Question

A cycle wheel of radius $0.5\, m$ is rotated with constant angular velocity of $10 \,rad/s$ in a region of magnetic field of $0.1\, T$ which is perpendicular to the plane of the wheel. The $EMF$ generated between its centre and the rim is,

• A. 0.25 V
• B. 0.125 V
• C. 0.5 V
• D. zero

Answer 1

The Correct Option is B

To determine the electromotive force (EMF) generated between the center of the wheel and its rim, we can use the formula for EMF induced in a rotating disc in a magnetic field. This can be given by:

EMF = \dfrac{1}{2} B \omega r^2

Where:

• B is the magnetic field strength, B = 0.1 \, T.
• \omega is the angular velocity, \omega = 10 \, rad/s.
• r is the radius of the wheel, r = 0.5 \, m.

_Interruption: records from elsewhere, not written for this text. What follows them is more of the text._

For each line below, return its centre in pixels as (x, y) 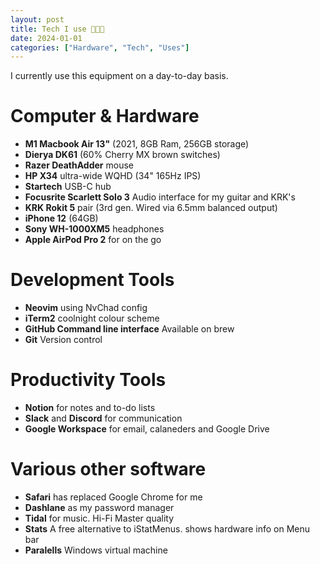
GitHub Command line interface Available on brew (129, 329)
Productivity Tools (88, 380)
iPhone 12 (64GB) (61, 218)
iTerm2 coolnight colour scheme (92, 318)
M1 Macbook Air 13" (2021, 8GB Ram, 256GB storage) (137, 144)
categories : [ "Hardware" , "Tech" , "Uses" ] (100, 47)
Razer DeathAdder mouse (79, 165)
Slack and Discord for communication (103, 418)
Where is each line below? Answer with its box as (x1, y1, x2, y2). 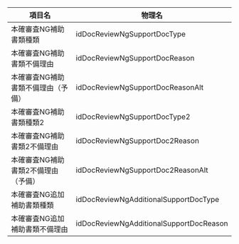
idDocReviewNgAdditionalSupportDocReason (75, 218, 228, 228)
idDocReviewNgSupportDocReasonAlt (75, 83, 204, 92)
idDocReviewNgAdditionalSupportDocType (75, 195, 220, 204)
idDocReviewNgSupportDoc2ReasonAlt (75, 165, 208, 175)
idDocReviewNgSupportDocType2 (75, 112, 191, 122)
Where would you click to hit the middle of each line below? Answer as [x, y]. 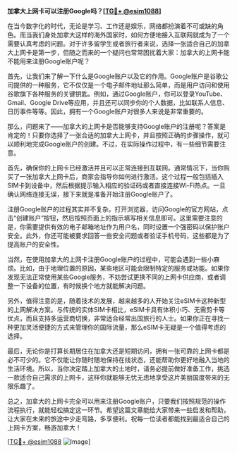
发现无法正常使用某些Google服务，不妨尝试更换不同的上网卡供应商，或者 [114, 277]
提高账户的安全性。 [35, 244]
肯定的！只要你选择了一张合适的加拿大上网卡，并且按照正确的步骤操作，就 [115, 135]
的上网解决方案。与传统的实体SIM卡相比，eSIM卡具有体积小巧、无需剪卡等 [116, 310]
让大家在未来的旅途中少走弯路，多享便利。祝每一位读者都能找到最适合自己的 [119, 419]
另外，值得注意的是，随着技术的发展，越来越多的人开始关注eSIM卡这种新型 [117, 301]
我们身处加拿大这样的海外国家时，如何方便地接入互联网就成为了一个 [130, 35]
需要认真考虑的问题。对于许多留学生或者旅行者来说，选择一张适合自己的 [112, 44]
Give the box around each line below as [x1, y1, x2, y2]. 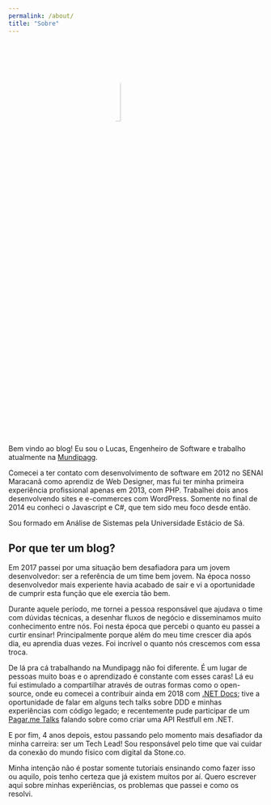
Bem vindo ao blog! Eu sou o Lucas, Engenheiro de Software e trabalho [8, 443, 246, 454]
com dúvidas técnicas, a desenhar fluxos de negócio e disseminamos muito [8, 613, 261, 623]
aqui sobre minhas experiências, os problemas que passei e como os [8, 781, 239, 790]
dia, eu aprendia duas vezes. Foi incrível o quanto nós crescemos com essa [8, 639, 260, 649]
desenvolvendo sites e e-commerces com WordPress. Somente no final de [8, 493, 258, 503]
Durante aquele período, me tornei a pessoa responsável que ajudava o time [8, 604, 263, 614]
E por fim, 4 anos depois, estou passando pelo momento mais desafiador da [8, 730, 263, 740]
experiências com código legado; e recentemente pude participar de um [8, 706, 250, 716]

Let's substitute these values into the formula:

EMF = \dfrac{1}{2} \times 0.1 \, T \times 10 \, rad/s \times (0.5 \, m)^2

Simplifying inside the brackets:

= \dfrac{1}{2} \times 0.1 \times 10 \times 0.25

Further simplifying:

= \dfrac{1}{2} \times 0.25

= 0.125 \, V

Thus, the EMF generated between the center and the rim of the wheel is 0.125 \, V.

Hence, the correct answer is:

0.125 V